The task: Copy all lines containing the string "profile" from the records below.

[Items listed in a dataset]
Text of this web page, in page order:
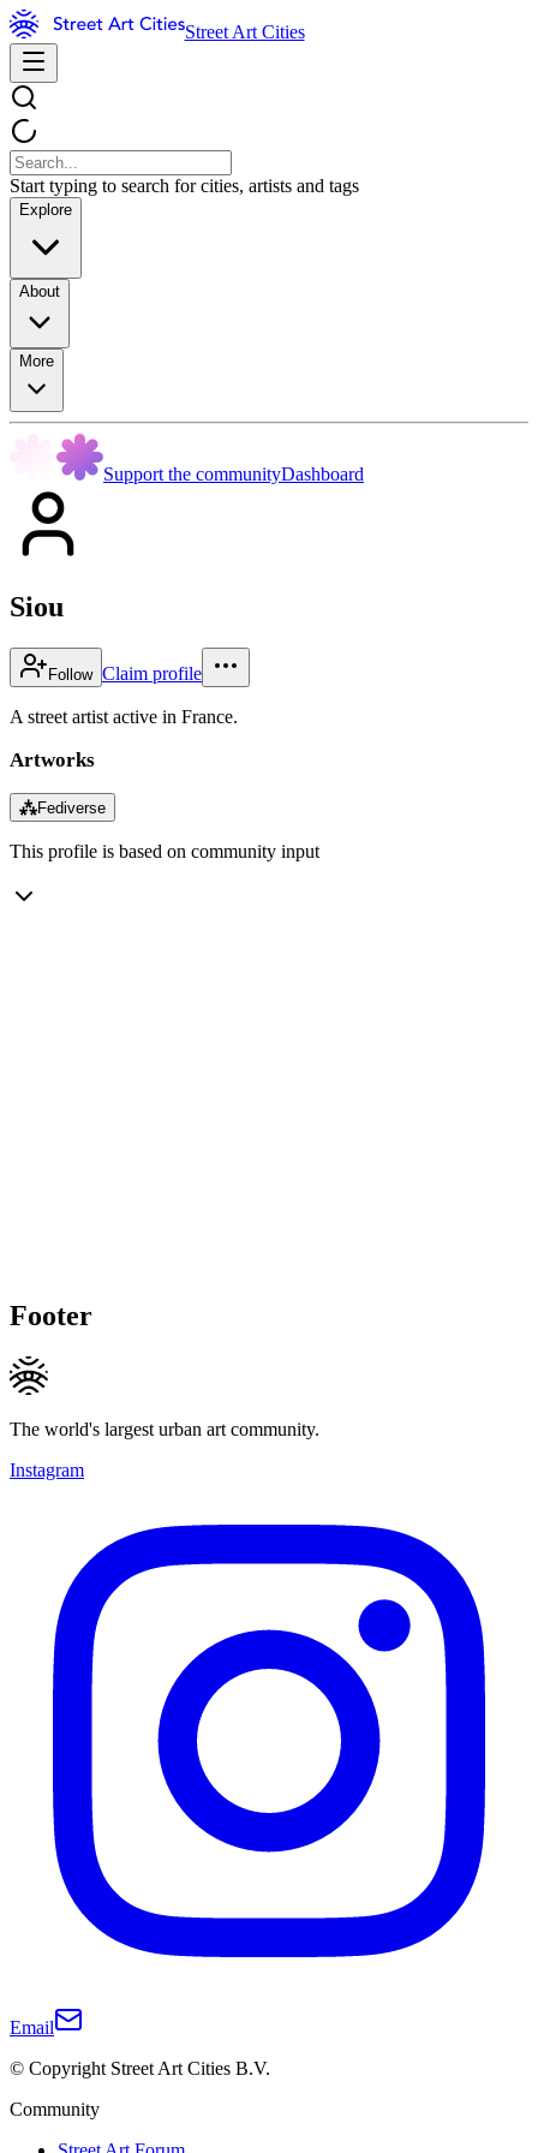
Street Art Cities
Start typing to search for cities, artists and tags
Explore
About
More
Support the communityDashboard
Siou
Follow Claim profile
A street artist active in France.
Artworks
⁂Fediverse
This profile is based on community input
Footer
The world's largest urban art community.
Instagram
Email
© Copyright Street Art Cities B.V.
Community

Solution for this task:
Follow Claim profile
This profile is based on community input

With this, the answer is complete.